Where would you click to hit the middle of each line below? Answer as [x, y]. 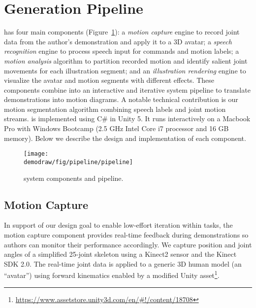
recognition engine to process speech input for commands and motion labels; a [122, 51]
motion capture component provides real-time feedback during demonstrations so [126, 234]
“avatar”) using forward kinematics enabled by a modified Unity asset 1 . [112, 274]
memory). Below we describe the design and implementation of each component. [125, 138]
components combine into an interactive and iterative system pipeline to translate [127, 89]
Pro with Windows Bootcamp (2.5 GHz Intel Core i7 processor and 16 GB [116, 128]
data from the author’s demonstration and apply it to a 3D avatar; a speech [118, 41]
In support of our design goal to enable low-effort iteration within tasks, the [118, 225]
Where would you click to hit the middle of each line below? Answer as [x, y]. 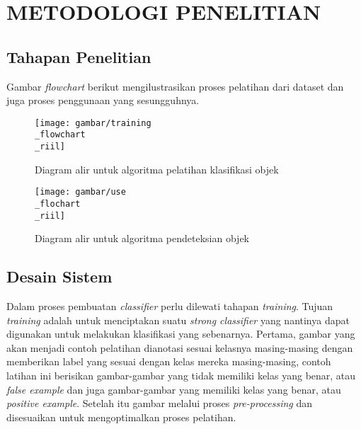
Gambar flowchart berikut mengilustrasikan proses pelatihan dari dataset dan [175, 86]
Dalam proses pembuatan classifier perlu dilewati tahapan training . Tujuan [170, 306]
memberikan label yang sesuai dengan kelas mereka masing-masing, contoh [169, 361]
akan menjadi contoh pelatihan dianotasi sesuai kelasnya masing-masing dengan [180, 347]
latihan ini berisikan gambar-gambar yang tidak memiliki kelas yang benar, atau [181, 376]
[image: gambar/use [80, 192]
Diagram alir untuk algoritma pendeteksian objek [142, 238]
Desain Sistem [59, 276]
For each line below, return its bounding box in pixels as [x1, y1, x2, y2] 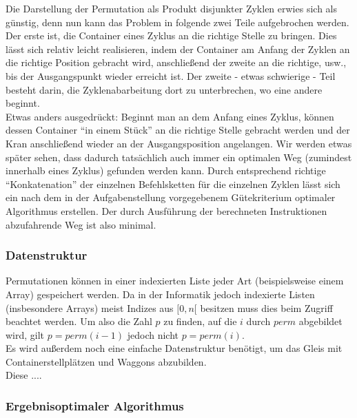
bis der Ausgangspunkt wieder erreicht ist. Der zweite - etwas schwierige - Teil [6, 68, 336, 83]
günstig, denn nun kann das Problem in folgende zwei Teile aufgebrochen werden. [6, 14, 349, 29]
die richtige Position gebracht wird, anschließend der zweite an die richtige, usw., [6, 55, 347, 70]
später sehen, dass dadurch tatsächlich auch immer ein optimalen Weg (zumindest [6, 149, 352, 164]
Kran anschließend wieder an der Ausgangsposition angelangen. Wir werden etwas [6, 136, 352, 150]
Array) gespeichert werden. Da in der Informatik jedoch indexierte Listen [6, 286, 315, 301]
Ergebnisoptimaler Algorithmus [6, 397, 184, 414]
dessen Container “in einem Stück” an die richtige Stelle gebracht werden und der [6, 123, 350, 137]
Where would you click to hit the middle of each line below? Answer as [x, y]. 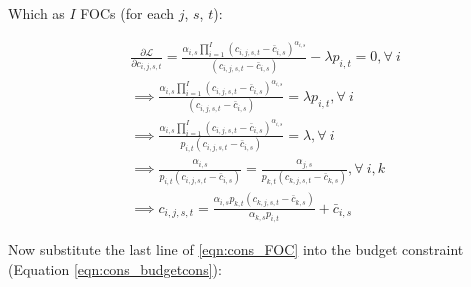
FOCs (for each [127, 13]
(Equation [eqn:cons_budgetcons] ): [115, 268]
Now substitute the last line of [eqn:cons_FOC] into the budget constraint [236, 249]
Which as [36, 13]
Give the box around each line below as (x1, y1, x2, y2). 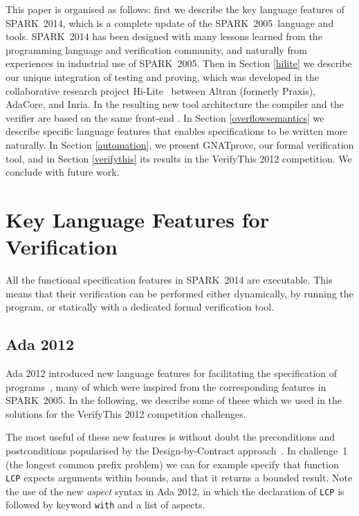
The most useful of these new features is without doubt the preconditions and (6, 430, 335, 444)
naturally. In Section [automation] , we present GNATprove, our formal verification (6, 137, 354, 151)
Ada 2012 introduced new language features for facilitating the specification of (6, 366, 338, 380)
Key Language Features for (6, 205, 269, 233)
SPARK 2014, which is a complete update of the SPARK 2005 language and (6, 15, 334, 30)
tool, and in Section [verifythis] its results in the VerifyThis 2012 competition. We (6, 151, 352, 165)
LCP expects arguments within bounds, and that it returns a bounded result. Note (6, 470, 353, 485)
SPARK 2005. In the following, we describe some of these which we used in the (6, 393, 342, 407)
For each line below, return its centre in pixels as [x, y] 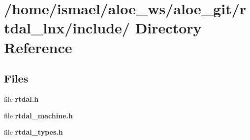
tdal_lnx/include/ [67, 28]
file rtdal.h [21, 98]
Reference [38, 47]
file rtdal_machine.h [38, 115]
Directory [168, 28]
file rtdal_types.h [33, 132]
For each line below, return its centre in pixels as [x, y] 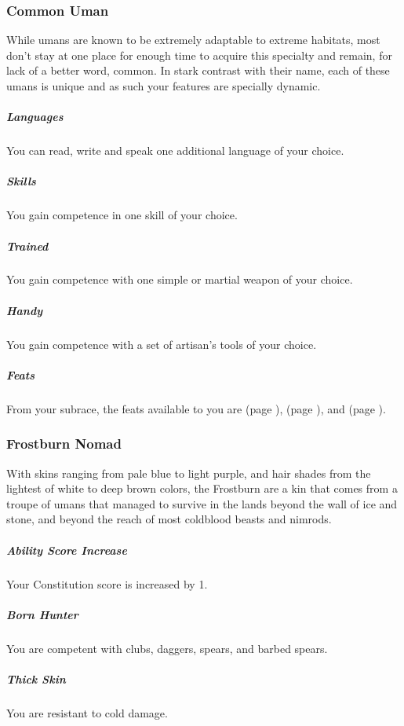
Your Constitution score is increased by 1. [107, 583]
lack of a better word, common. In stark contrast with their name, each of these [198, 70]
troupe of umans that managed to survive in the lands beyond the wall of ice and [202, 503]
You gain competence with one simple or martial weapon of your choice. [180, 279]
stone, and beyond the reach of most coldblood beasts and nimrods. [169, 519]
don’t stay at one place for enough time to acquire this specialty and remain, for [199, 55]
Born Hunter [42, 614]
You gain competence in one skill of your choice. [122, 215]
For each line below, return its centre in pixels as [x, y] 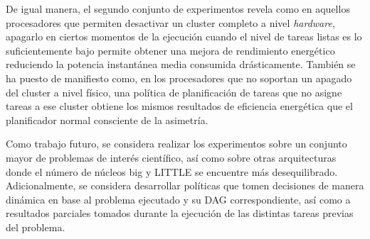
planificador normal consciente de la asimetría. [107, 119]
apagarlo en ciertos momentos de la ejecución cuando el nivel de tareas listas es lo [184, 37]
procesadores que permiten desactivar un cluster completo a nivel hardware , [170, 22]
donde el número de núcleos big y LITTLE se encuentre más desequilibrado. [172, 171]
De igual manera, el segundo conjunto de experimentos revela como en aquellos [178, 9]
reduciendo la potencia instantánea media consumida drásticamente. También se [181, 64]
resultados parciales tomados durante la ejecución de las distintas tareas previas [180, 213]
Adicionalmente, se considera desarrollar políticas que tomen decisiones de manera [185, 185]
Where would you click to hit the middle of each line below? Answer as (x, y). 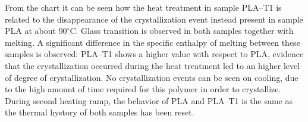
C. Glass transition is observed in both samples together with (182, 31)
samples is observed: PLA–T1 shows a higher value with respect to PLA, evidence (154, 54)
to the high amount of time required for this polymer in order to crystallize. (143, 89)
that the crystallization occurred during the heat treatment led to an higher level (153, 65)
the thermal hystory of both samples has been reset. (100, 112)
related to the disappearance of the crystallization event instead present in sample (154, 19)
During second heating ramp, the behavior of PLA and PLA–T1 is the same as (149, 100)
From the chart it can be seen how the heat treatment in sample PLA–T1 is (143, 7)
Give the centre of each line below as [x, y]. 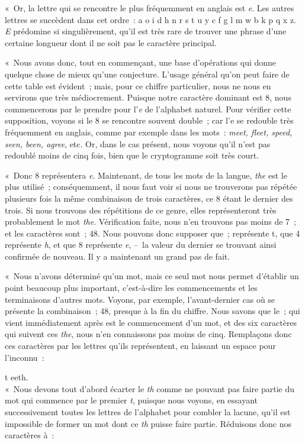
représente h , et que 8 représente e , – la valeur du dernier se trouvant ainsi [141, 245]
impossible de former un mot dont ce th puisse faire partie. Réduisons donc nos [148, 423]
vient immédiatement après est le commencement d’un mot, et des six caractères [151, 322]
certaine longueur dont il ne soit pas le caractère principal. [111, 42]
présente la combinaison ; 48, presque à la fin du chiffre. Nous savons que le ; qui [152, 311]
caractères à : [30, 435]
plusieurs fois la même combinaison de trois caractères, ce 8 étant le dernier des [149, 198]
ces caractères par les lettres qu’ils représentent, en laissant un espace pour [140, 346]
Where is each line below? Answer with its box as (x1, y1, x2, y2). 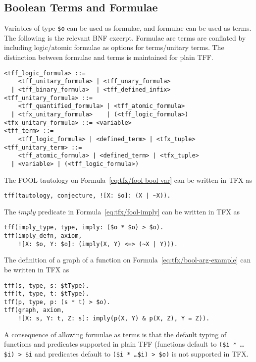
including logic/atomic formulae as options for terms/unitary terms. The (4, 42, 224, 52)
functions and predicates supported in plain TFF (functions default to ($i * (4, 339, 237, 349)
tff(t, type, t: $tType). (4, 290, 89, 298)
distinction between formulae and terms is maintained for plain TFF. (4, 52, 213, 62)
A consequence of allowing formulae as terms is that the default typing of (4, 329, 227, 339)
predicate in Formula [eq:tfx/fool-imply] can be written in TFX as (38, 206, 240, 216)
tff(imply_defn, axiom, (4, 232, 82, 240)
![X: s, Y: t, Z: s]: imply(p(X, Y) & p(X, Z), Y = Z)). (18, 315, 210, 322)

----------

Only the lines between the one with "stone, and beyond" and the one with "vient immédiatement après", those two included, get copied from the material above. Keep it exact and free of pictures.

stone, and beyond the reach of most coldblood beasts and nimrods. [169, 519]
don’t stay at one place for enough time to acquire this specialty and remain, for [199, 55]
Born Hunter [42, 614]
You gain competence in one skill of your choice. [122, 215]
For each line below, return its centre in pixels as [x, y] 
planificador normal consciente de la asimetría. [107, 119]
apagarlo en ciertos momentos de la ejecución cuando el nivel de tareas listas es lo [184, 37]
procesadores que permiten desactivar un cluster completo a nivel hardware , [170, 22]
donde el número de núcleos big y LITTLE se encuentre más desequilibrado. [172, 171]
De igual manera, el segundo conjunto de experimentos revela como en aquellos [178, 9]
reduciendo la potencia instantánea media consumida drásticamente. También se [181, 64]
resultados parciales tomados durante la ejecución de las distintas tareas previas [180, 213]
Adicionalmente, se considera desarrollar políticas que tomen decisiones de manera [185, 185]
Where would you click to hit the middle of each line below? Answer as (x, y). 
C. Glass transition is observed in both samples together with (182, 31)
samples is observed: PLA–T1 shows a higher value with respect to PLA, evidence (154, 54)
to the high amount of time required for this polymer in order to crystallize. (143, 89)
that the crystallization occurred during the heat treatment led to an higher level (153, 65)
the thermal hystory of both samples has been reset. (100, 112)
related to the disappearance of the crystallization event instead present in sample (154, 19)
During second heating ramp, the behavior of PLA and PLA–T1 is the same as (149, 100)
From the chart it can be seen how the heat treatment in sample PLA–T1 is (143, 7)
Give the centre of each line below as [x, y]. 
représente h , et que 8 représente e , – la valeur du dernier se trouvant ainsi [141, 245]
impossible de former un mot dont ce th puisse faire partie. Réduisons donc nos [148, 423]
vient immédiatement après est le commencement d’un mot, et des six caractères [151, 322]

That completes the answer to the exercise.